'''

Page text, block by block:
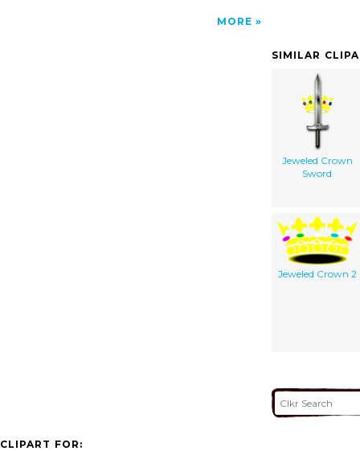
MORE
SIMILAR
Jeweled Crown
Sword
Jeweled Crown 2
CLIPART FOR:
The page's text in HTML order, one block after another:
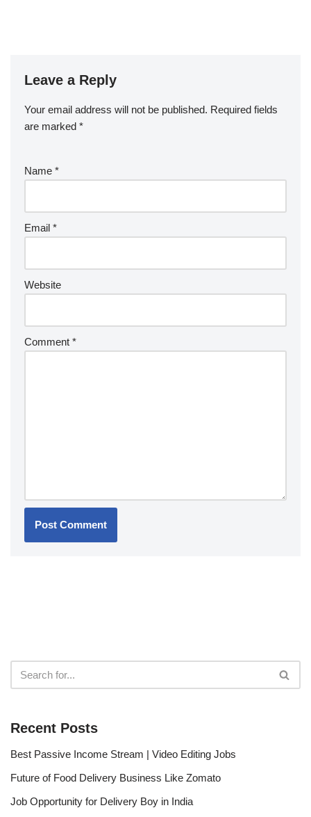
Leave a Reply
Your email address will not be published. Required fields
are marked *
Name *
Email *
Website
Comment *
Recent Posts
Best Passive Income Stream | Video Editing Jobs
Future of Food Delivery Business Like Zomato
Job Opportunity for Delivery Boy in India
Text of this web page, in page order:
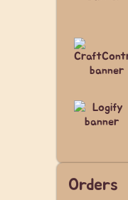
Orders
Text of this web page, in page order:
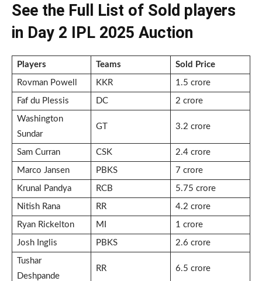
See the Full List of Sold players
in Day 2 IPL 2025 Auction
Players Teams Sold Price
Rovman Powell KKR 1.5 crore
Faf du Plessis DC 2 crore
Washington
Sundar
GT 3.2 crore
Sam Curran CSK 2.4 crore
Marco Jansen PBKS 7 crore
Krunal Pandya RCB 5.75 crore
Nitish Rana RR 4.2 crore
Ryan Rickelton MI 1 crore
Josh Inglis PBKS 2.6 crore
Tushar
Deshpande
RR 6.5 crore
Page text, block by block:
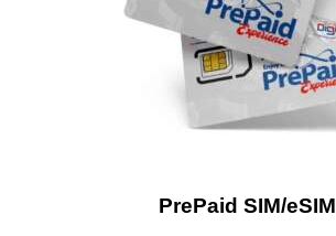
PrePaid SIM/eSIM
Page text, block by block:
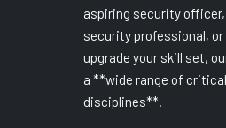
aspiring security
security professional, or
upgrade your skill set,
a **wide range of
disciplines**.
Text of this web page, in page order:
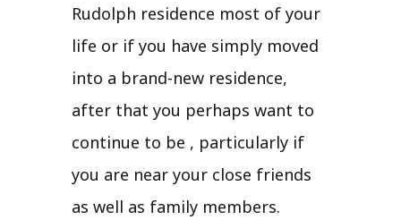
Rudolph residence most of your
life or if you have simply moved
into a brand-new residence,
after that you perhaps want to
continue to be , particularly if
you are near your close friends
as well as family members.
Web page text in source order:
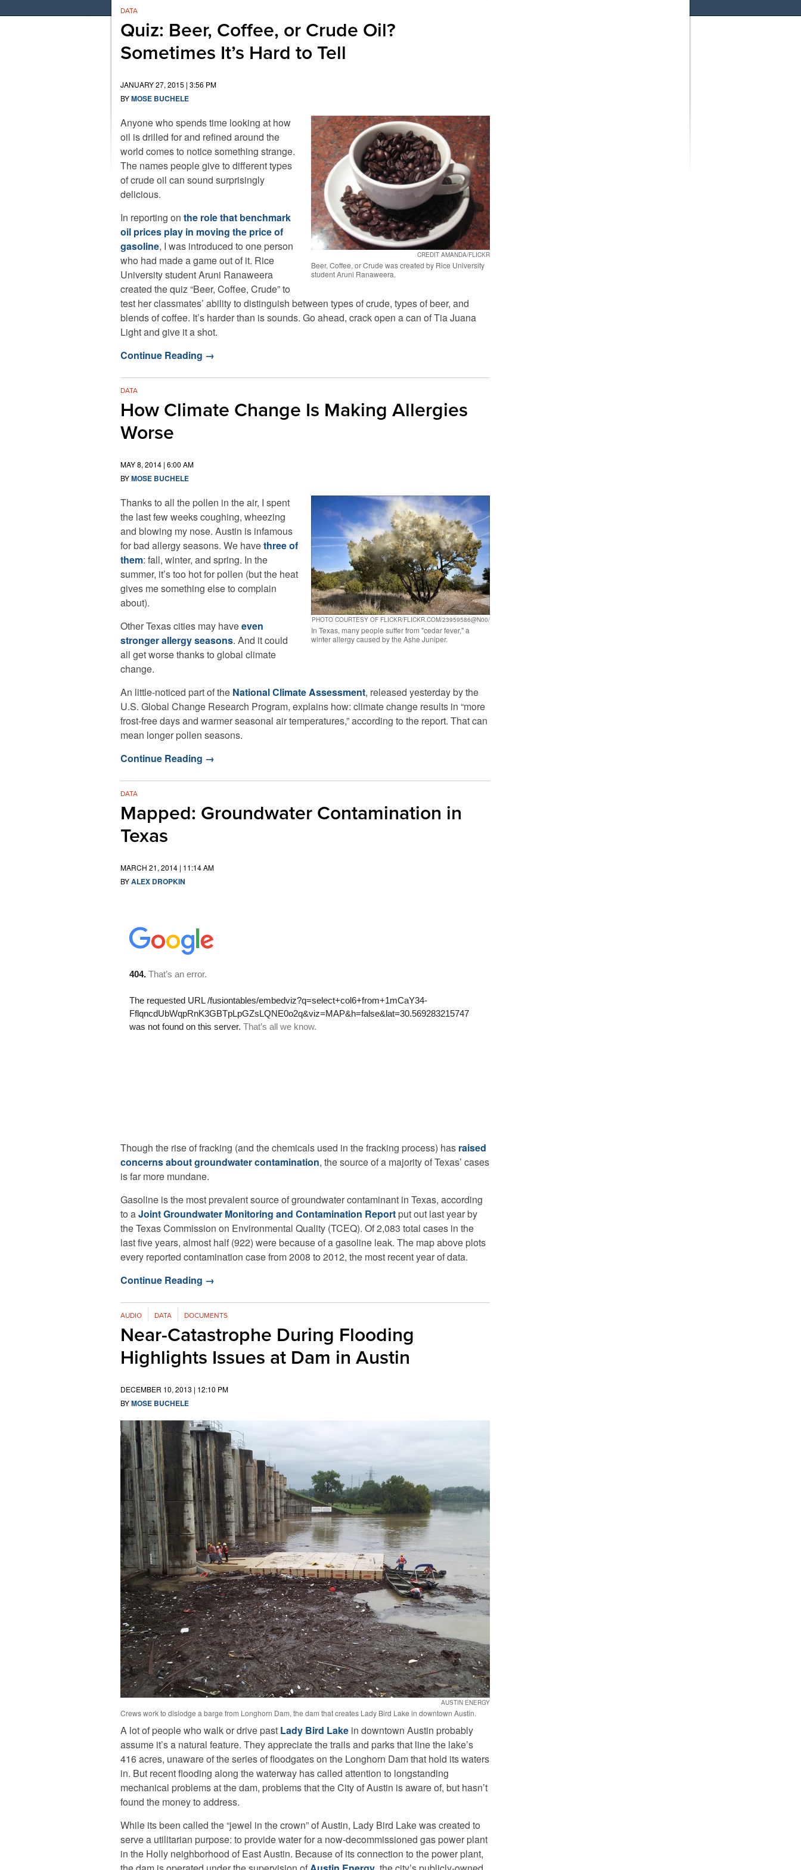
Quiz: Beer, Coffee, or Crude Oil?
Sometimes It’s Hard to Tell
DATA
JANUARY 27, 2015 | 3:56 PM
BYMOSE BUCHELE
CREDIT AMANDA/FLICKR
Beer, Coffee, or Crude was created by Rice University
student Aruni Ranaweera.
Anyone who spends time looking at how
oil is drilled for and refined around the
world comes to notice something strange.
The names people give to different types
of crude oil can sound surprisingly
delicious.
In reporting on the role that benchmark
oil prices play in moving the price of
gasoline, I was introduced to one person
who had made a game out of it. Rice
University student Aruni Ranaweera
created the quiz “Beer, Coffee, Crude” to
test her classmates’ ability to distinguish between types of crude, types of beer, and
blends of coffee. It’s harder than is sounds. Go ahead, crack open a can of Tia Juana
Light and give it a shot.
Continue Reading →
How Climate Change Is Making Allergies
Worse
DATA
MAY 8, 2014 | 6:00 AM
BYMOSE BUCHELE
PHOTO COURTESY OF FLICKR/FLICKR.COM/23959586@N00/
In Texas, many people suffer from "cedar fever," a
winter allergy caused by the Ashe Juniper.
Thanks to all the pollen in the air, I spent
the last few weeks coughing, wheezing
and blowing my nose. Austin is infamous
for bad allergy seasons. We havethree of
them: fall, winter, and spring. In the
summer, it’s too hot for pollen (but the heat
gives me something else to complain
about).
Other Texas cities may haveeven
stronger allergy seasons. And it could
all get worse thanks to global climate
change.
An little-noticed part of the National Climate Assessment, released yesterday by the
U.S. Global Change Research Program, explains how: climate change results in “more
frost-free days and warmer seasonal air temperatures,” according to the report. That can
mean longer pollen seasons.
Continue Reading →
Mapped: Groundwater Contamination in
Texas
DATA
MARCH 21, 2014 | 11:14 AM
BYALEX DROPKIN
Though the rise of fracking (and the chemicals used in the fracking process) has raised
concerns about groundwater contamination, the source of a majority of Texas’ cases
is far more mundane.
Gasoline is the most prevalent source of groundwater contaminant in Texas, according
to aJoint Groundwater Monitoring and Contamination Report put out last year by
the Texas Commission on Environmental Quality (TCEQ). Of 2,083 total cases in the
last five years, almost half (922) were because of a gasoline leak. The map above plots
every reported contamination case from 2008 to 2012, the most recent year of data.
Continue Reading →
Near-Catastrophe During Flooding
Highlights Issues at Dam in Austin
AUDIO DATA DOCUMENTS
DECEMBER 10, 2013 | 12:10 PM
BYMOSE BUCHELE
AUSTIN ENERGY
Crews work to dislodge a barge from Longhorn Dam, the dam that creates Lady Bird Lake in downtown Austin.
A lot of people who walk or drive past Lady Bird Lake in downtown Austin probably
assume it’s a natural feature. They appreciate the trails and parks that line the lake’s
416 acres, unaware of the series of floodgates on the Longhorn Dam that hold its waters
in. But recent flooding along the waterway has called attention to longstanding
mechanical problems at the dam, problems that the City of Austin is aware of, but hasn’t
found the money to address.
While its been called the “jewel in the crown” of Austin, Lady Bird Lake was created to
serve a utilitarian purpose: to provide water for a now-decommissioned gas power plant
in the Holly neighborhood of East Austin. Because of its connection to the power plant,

'''
'''

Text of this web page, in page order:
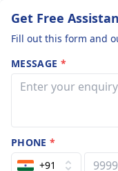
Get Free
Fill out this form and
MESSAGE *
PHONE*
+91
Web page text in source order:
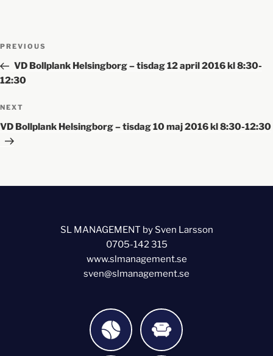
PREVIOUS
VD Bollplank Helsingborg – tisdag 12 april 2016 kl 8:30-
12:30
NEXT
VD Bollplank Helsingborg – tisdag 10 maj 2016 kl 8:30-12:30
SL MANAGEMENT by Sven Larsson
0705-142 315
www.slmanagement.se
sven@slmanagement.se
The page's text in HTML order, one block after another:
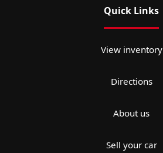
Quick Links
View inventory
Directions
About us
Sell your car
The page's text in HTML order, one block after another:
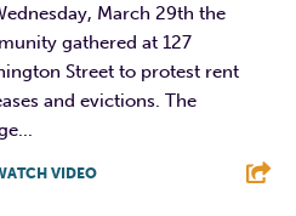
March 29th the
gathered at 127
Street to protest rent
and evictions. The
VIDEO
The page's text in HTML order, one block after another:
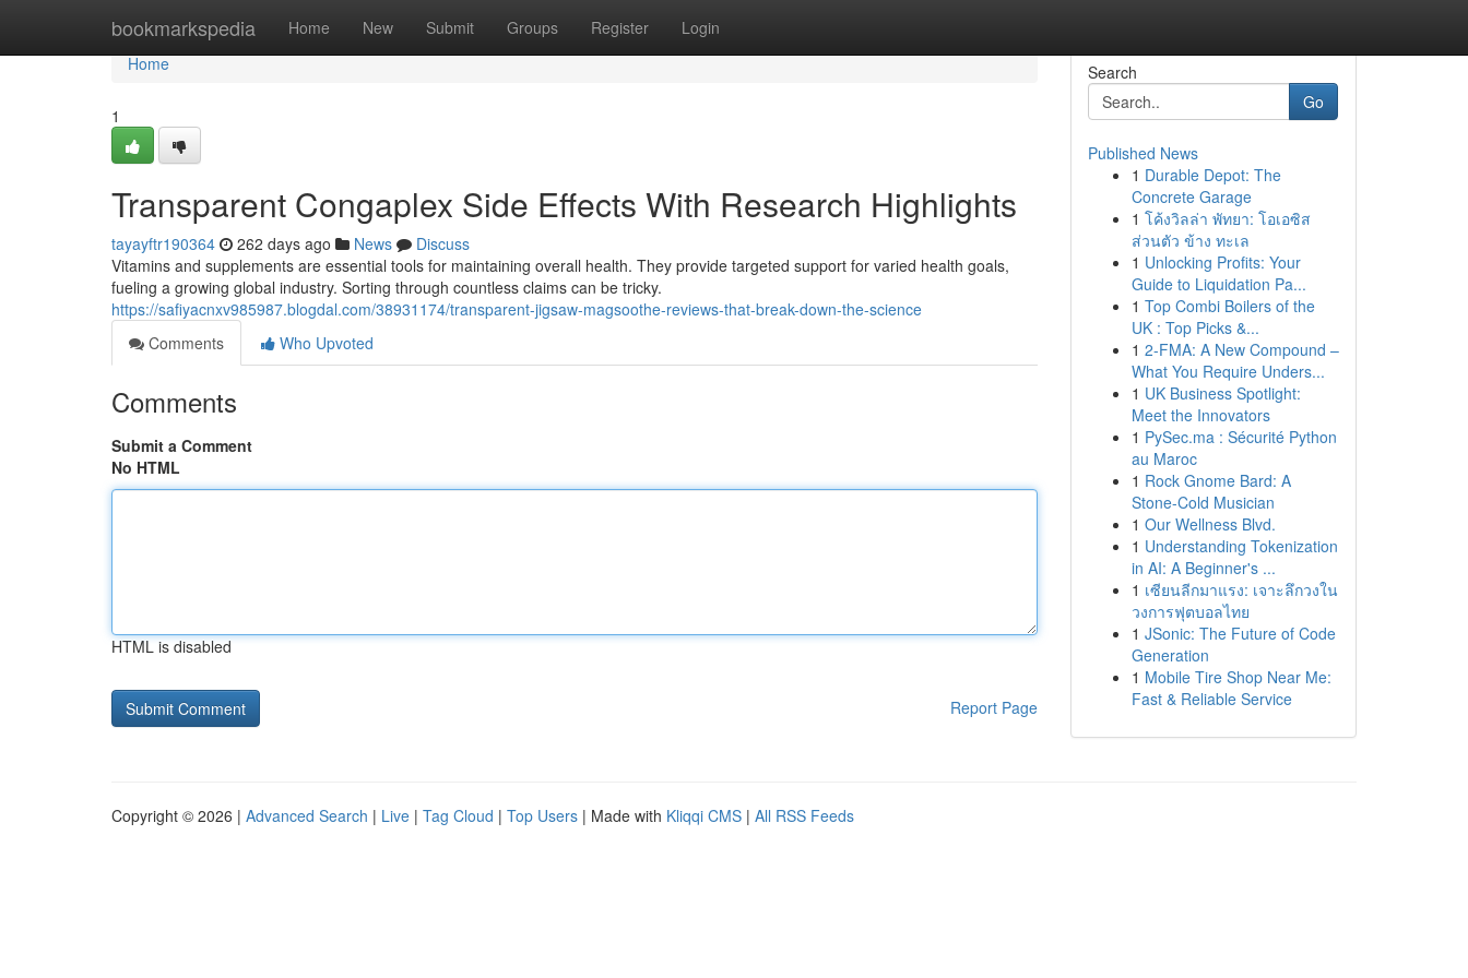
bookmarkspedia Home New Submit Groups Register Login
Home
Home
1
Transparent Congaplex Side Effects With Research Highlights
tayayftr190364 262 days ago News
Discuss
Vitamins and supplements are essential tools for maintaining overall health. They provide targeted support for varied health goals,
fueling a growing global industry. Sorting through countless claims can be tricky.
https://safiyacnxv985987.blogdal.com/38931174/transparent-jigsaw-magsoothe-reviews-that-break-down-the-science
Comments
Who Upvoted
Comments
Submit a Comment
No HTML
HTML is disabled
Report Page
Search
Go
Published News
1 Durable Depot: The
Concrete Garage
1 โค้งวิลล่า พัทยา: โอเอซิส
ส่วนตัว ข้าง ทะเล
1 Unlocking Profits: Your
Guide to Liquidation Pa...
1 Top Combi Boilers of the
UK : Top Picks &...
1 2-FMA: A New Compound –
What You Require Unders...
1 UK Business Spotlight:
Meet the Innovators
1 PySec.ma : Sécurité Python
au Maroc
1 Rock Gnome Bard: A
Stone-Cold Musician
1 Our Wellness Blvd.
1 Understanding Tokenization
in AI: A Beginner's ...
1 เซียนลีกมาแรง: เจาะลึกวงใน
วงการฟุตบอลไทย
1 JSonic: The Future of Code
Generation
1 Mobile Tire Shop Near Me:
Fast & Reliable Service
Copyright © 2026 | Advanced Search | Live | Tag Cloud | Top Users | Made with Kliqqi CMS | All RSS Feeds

'''
'''

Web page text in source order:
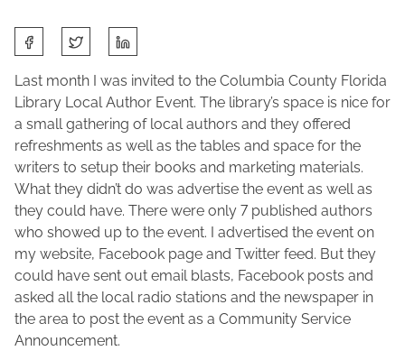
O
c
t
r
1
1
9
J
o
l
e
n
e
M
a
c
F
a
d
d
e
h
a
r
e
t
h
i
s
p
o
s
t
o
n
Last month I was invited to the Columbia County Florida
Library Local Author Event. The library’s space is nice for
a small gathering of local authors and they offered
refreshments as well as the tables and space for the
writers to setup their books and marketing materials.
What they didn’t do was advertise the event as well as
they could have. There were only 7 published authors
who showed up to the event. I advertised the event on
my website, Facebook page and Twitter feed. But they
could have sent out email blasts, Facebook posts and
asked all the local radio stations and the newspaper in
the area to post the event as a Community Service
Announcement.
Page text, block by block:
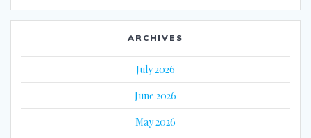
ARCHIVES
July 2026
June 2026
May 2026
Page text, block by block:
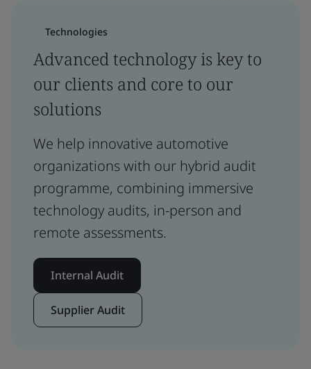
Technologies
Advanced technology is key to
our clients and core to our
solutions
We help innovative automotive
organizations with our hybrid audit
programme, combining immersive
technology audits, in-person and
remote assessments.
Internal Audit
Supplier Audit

'''

• ASSIGNED TASK: Of the lines above, extract only those from the line with "programme, combining immersive" to the line with "Supplier Audit", both included, exactly as written.

• PROBLEM SOLUTION:
programme, combining immersive
technology audits, in-person and
remote assessments.
Internal Audit
Supplier Audit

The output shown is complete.